* PROBLEM DETAILS *
The required output is the exact run of lines in the listing below from the line holding "types, and 3" through the line holding "Die Entscheidungsregel ist", with no pictures.

* TASK MATERIAL *

────────────────────────────────────────

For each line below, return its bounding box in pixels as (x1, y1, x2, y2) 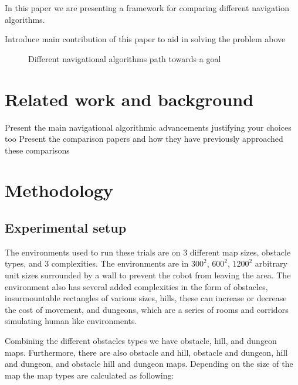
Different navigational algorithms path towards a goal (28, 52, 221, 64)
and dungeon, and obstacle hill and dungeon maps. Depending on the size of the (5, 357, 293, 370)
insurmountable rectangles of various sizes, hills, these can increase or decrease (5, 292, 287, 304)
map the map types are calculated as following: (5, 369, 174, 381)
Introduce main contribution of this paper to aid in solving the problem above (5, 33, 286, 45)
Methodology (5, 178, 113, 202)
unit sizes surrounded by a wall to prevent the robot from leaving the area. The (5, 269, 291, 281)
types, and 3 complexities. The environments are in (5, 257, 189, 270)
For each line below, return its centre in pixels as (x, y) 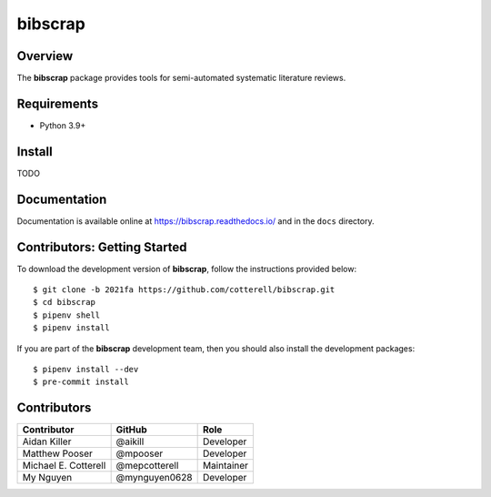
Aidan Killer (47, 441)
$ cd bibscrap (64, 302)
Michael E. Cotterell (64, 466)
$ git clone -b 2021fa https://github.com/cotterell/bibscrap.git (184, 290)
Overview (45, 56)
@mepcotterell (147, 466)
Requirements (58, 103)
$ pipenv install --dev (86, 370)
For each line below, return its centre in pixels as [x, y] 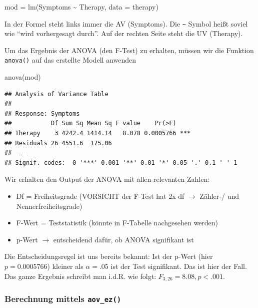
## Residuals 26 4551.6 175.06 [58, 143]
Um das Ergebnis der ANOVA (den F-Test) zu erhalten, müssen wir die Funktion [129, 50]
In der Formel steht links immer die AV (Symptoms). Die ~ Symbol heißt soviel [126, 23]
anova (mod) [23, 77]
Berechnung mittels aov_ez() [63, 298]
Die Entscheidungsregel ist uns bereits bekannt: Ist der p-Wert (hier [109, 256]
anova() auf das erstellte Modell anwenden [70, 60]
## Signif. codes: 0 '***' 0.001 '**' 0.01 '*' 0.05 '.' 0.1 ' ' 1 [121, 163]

────────────────────────────────────────

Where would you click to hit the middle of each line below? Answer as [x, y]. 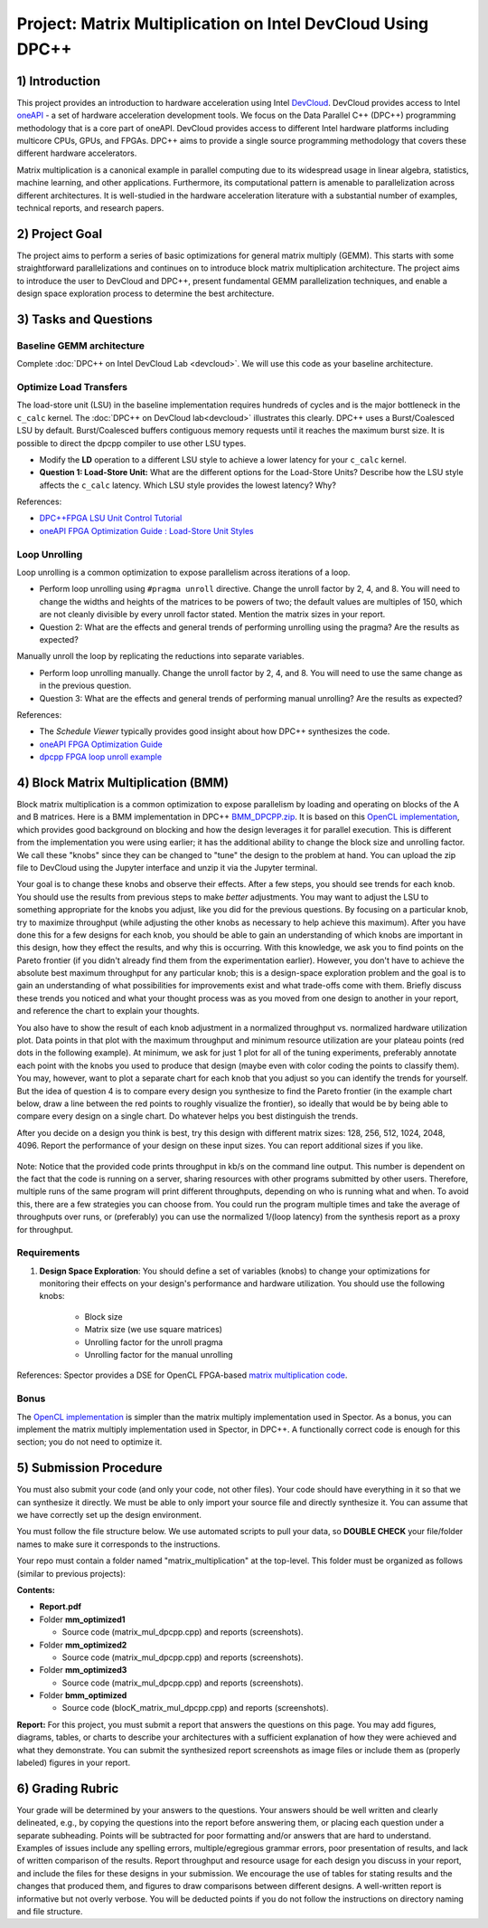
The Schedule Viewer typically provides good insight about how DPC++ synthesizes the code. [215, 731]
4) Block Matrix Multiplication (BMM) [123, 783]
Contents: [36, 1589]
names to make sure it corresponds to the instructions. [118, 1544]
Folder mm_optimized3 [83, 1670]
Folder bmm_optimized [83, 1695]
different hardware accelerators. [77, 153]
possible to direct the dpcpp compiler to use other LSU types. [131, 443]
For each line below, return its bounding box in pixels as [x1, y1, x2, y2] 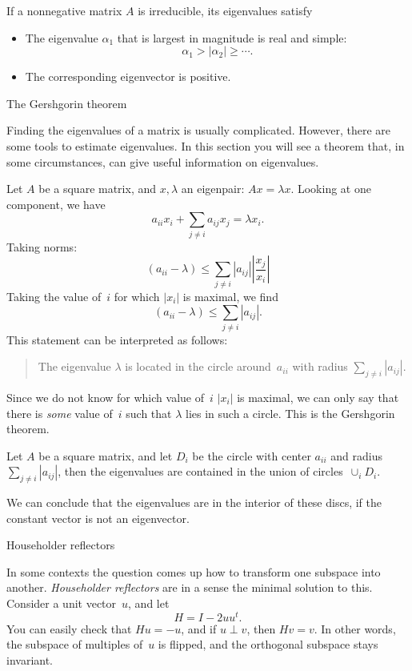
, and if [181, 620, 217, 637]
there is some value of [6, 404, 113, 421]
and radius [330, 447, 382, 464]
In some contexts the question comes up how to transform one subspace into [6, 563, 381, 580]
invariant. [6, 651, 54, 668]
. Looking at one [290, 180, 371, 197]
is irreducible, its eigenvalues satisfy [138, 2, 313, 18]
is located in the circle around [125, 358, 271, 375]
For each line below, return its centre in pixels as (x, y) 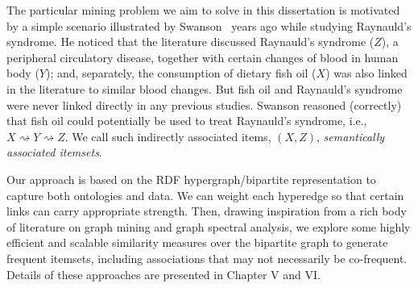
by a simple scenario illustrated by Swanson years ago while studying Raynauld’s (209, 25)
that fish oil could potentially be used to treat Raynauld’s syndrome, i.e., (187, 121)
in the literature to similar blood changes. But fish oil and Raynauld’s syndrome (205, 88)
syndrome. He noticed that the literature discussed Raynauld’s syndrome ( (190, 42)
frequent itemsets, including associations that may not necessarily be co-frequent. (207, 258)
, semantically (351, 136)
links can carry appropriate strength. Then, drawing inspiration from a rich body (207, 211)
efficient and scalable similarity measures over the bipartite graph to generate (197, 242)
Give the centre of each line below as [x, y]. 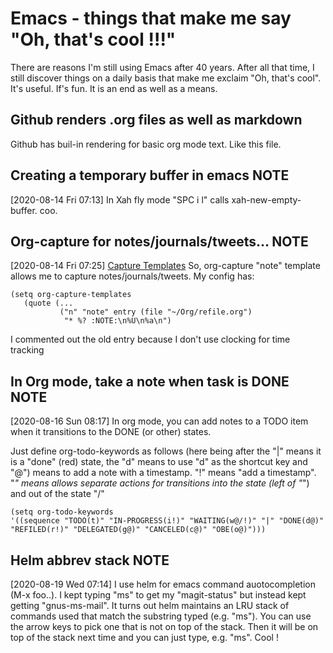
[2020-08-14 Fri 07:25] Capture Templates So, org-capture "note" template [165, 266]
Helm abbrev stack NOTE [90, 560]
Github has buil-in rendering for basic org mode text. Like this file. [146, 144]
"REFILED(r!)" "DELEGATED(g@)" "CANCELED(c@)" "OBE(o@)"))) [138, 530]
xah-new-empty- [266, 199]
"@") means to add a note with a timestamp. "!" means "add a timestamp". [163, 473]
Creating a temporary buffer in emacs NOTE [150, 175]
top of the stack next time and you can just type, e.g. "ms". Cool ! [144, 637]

────────────────────────────────────────

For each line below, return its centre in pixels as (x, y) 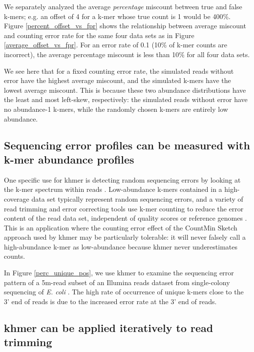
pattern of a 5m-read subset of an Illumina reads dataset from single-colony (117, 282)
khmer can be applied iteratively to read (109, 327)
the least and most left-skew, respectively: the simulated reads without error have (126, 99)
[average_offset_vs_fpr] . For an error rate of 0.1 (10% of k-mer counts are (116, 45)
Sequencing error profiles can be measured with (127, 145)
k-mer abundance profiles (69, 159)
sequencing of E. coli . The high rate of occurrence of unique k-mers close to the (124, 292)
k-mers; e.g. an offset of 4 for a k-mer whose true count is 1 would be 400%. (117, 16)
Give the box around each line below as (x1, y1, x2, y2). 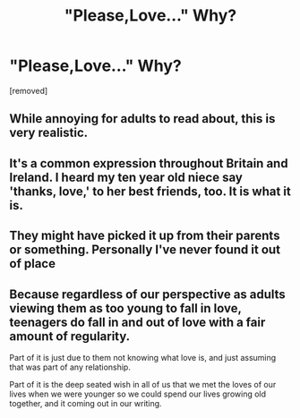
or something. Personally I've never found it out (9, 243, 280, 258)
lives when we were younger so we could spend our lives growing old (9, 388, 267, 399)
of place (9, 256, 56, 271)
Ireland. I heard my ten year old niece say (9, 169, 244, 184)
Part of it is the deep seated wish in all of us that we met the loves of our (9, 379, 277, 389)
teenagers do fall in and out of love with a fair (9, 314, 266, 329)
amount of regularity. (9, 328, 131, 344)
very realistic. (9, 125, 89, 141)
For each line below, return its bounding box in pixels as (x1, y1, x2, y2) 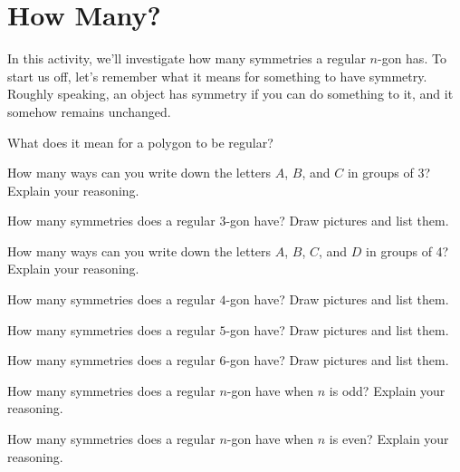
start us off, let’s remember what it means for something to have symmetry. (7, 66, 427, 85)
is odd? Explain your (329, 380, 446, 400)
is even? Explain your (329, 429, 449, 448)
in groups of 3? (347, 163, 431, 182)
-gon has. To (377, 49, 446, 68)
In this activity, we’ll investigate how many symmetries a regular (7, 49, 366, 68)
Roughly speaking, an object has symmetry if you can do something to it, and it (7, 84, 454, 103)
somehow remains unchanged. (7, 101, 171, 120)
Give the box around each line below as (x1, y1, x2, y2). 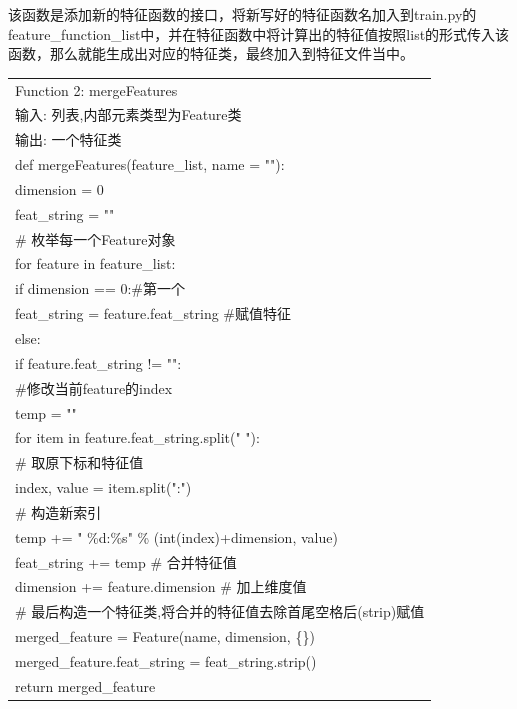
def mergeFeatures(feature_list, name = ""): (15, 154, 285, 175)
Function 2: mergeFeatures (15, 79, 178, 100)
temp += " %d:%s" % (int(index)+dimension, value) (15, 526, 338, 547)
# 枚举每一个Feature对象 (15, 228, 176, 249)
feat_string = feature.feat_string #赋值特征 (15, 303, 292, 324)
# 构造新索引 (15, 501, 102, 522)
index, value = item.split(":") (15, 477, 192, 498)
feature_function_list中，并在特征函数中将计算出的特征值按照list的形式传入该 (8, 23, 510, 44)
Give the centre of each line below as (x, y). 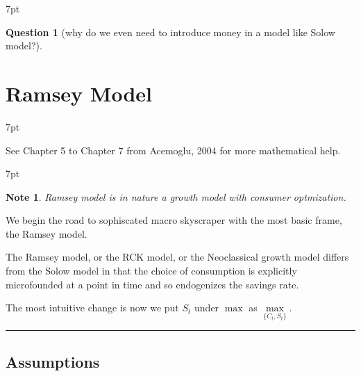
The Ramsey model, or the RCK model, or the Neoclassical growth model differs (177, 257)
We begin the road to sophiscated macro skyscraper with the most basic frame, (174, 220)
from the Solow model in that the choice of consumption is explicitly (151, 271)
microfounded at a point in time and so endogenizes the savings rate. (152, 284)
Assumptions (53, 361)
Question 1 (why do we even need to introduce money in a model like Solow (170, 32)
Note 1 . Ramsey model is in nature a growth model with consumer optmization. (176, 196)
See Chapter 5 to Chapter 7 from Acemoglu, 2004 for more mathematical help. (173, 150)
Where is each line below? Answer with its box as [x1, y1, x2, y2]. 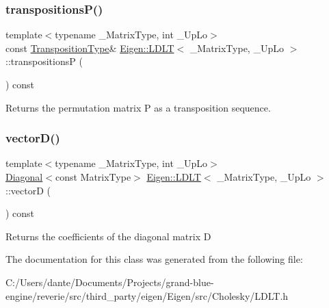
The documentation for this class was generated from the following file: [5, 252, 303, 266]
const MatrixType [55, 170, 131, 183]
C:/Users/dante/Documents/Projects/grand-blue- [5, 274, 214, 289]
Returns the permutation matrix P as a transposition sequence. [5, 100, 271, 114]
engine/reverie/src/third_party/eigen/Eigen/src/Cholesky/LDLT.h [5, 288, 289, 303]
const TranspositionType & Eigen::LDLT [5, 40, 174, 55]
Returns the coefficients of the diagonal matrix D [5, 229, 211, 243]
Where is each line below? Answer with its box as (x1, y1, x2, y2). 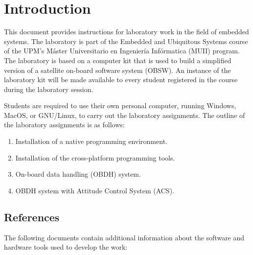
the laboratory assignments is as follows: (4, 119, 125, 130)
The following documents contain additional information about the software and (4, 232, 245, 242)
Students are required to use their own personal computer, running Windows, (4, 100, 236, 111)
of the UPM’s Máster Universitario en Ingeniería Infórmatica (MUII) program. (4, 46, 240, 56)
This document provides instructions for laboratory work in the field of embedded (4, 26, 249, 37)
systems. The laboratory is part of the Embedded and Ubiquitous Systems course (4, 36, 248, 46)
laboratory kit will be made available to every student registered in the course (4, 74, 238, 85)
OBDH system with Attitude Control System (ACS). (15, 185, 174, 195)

────────────────────────────────────────

* RESULT OF THE TASK *
types, and 3 complexities. The environments are in (5, 257, 189, 270)
For each line below, return its centre in pixels as (x, y) 
Aidan Killer (47, 441)
$ cd bibscrap (64, 302)
Michael E. Cotterell (64, 466)
$ git clone -b 2021fa https://github.com/cotterell/bibscrap.git (184, 290)
Overview (45, 56)
@mepcotterell (147, 466)
Requirements (58, 103)
$ pipenv install --dev (86, 370)
For each line below, return its centre in pixels as [x, y] 
## Residuals 26 4551.6 175.06 [58, 143]
Um das Ergebnis der ANOVA (den F-Test) zu erhalten, müssen wir die Funktion [129, 50]
In der Formel steht links immer die AV (Symptoms). Die ~ Symbol heißt soviel [126, 23]
anova (mod) [23, 77]
Berechnung mittels aov_ez() [63, 298]
Die Entscheidungsregel ist uns bereits bekannt: Ist der p-Wert (hier [109, 256]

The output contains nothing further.